Below are the records; give again exactly the line with "Đặt Hàng Nhanh (148, 100)", the line with "sikap yang mengutamakan", and each line that lies between them, and nothing besides.

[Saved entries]
+ + + + + + +
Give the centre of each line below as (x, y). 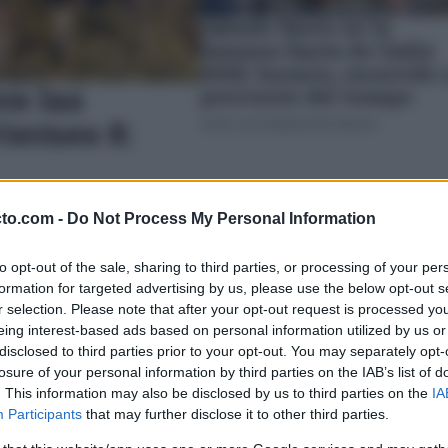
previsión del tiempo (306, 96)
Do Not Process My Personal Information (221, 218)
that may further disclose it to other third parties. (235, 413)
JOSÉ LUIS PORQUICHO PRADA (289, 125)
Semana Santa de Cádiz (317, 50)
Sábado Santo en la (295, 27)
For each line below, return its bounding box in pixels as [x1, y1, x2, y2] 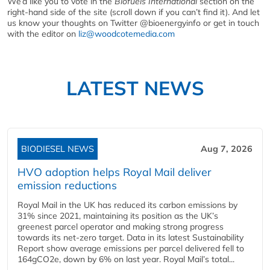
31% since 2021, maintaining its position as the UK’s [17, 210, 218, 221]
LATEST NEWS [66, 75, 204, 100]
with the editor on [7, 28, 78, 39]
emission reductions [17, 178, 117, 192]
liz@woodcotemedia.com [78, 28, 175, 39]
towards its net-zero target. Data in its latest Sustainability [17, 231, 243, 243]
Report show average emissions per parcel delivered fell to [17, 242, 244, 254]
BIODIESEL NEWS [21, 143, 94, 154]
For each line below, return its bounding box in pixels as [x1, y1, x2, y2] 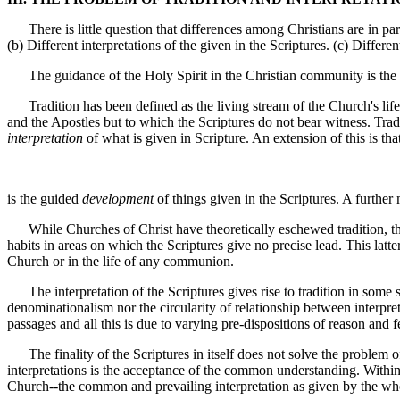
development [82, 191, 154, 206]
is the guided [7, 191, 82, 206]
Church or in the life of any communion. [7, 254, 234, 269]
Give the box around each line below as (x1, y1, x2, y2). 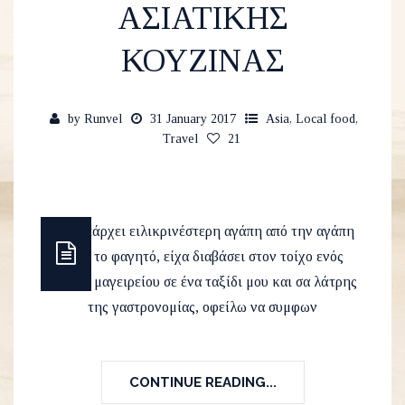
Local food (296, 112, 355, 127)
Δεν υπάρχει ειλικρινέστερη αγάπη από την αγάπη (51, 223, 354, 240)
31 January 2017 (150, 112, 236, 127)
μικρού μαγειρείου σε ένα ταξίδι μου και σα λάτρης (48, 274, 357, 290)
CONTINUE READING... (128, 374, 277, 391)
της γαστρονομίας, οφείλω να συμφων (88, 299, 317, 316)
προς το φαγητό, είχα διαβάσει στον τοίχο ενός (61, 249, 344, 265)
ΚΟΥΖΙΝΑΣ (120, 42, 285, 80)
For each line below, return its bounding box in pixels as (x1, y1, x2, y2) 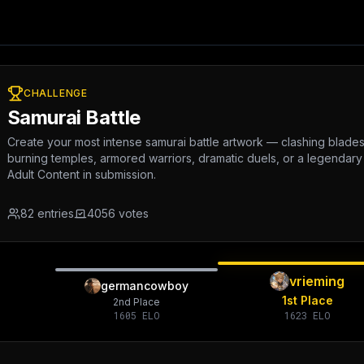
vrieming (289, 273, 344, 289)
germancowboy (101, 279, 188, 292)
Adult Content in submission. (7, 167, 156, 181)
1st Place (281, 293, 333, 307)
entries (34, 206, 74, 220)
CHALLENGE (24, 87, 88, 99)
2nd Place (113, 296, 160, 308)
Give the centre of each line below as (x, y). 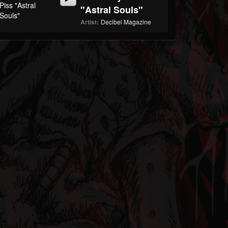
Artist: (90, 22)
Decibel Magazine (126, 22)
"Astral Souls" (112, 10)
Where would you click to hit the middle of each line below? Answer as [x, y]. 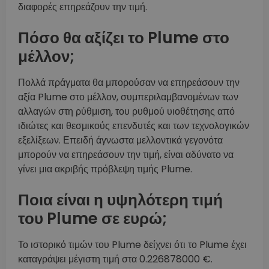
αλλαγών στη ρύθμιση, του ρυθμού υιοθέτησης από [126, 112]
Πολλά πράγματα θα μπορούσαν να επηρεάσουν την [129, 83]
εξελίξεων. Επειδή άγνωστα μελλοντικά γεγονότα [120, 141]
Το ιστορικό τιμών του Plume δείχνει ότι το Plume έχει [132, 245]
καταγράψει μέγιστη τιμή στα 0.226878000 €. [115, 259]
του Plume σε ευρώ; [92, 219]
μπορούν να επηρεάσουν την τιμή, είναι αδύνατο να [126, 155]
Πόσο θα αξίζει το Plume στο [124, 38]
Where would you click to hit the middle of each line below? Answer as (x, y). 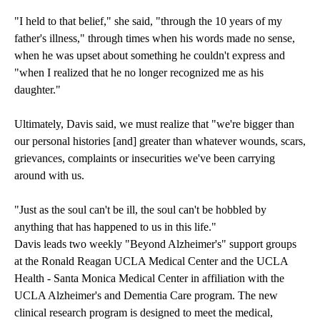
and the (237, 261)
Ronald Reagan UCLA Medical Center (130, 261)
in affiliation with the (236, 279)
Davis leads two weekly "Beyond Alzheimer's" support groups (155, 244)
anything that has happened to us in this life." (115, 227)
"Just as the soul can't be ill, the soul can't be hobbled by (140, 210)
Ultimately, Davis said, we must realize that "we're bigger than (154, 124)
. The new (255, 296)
+ + + + + + +
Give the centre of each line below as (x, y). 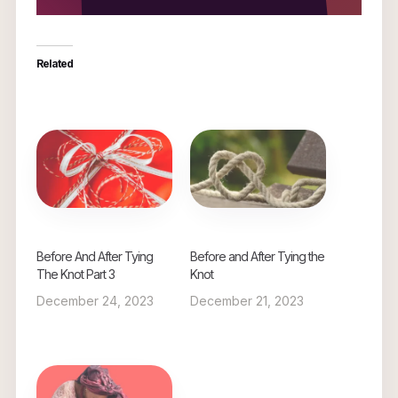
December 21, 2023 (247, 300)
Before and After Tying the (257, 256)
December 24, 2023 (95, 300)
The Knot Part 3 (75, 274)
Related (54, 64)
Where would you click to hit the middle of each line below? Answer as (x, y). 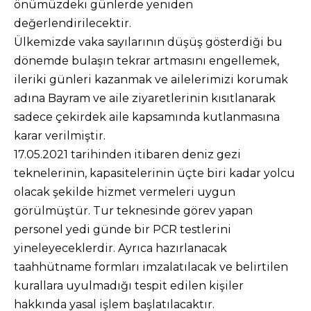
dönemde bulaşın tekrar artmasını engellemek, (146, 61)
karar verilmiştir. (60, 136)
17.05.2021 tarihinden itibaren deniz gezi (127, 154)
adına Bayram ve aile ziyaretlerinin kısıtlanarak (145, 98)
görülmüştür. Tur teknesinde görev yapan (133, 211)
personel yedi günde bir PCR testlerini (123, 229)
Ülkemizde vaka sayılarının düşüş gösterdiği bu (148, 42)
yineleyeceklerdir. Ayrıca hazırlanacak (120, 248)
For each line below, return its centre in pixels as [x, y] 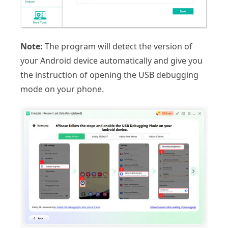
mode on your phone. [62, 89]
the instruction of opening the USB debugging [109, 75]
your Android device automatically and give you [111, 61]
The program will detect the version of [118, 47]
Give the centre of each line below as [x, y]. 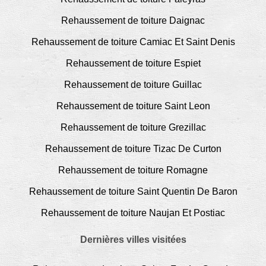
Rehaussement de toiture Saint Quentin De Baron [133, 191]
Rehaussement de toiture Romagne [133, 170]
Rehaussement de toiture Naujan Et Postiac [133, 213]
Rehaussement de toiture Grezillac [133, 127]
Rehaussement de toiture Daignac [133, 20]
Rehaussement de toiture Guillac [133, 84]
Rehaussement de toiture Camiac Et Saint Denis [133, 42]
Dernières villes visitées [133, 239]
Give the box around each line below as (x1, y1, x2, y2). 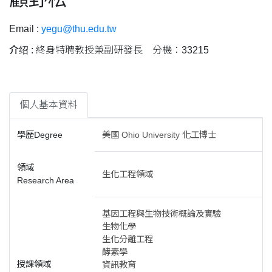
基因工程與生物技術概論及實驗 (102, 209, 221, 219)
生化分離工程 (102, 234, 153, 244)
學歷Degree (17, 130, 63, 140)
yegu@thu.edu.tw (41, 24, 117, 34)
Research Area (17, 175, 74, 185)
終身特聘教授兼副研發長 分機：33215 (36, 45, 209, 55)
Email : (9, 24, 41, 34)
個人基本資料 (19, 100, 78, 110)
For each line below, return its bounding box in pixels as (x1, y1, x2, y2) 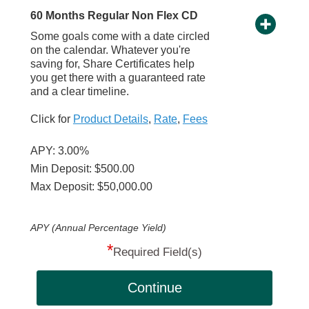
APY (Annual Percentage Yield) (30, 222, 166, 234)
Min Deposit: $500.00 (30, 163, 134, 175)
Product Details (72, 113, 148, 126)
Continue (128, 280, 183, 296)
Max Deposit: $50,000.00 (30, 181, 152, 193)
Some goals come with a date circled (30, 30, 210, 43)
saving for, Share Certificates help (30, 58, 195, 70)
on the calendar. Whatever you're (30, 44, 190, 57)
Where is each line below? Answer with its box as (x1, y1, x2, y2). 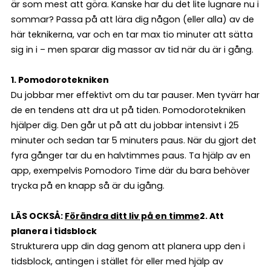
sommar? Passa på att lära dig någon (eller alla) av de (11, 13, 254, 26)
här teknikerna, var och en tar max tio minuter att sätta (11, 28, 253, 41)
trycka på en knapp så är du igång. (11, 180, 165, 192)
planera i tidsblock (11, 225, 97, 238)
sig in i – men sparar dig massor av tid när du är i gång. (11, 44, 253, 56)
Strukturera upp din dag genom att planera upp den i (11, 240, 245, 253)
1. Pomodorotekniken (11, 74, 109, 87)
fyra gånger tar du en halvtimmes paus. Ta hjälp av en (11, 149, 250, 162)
+ + + + + + +
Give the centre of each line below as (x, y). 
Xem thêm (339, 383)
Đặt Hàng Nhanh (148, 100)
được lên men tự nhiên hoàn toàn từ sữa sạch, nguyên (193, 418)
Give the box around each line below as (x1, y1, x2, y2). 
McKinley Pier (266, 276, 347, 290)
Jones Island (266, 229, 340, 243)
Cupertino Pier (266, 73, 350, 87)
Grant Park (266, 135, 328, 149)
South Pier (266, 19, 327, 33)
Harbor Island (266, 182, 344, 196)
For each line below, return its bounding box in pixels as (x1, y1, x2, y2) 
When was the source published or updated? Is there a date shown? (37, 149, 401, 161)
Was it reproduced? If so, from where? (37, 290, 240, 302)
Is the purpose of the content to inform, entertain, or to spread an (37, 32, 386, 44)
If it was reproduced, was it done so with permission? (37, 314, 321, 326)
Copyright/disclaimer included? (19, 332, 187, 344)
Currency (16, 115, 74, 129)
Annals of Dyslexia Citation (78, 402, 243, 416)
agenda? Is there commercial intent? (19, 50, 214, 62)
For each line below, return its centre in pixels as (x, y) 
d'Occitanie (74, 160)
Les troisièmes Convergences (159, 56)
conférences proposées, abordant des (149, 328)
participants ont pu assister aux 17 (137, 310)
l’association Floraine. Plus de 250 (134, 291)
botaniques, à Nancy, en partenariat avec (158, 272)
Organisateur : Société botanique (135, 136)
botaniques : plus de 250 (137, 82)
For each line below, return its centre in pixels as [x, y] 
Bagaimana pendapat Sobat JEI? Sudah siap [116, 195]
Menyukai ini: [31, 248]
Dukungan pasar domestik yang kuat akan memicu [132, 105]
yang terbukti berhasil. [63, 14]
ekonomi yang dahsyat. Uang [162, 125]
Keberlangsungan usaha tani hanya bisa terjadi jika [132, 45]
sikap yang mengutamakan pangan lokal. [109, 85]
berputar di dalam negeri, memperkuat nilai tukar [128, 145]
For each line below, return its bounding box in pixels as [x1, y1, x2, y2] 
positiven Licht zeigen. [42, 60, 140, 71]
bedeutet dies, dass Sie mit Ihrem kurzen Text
+ + + + + + +
OUTPUT BELOW -
Đặt Hàng Nhanh (148, 100)
được lên men tự nhiên hoàn toàn từ sữa sạch, nguyên (193, 418)
Give the box around each line below as (x1, y1, x2, y2). 
McKinley Pier (266, 276, 347, 290)
Jones Island (266, 229, 340, 243)
Cupertino Pier (266, 73, 350, 87)
Grant Park (266, 135, 328, 149)
South Pier (266, 19, 327, 33)
Harbor Island (266, 182, 344, 196)
For each line below, return its bounding box in pixels as (x1, y1, x2, y2) 
When was the source published or updated? Is there a date shown? (37, 149, 401, 161)
Was it reproduced? If so, from where? (37, 290, 240, 302)
Is the purpose of the content to inform, entertain, or to spread an (37, 32, 386, 44)
If it was reproduced, was it done so with permission? (37, 314, 321, 326)
Copyright/disclaimer included? (19, 332, 187, 344)
Currency (16, 115, 74, 129)
Annals of Dyslexia Citation (78, 402, 243, 416)
agenda? Is there commercial intent? (19, 50, 214, 62)
For each line below, return its centre in pixels as (x, y) 
d'Occitanie (74, 160)
Les troisièmes Convergences (159, 56)
conférences proposées, abordant des (149, 328)
participants ont pu assister aux 17 (137, 310)
l’association Floraine. Plus de 250 (134, 291)
botaniques, à Nancy, en partenariat avec (158, 272)
Organisateur : Société botanique (135, 136)
botaniques : plus de 250 (137, 82)
For each line below, return its centre in pixels as [x, y] 
Bagaimana pendapat Sobat JEI? Sudah siap [116, 195]
Menyukai ini: [31, 248]
Dukungan pasar domestik yang kuat akan memicu [132, 105]
yang terbukti berhasil. [63, 14]
ekonomi yang dahsyat. Uang [162, 125]
Keberlangsungan usaha tani hanya bisa terjadi jika [132, 45]
sikap yang mengutamakan pangan lokal. [109, 85]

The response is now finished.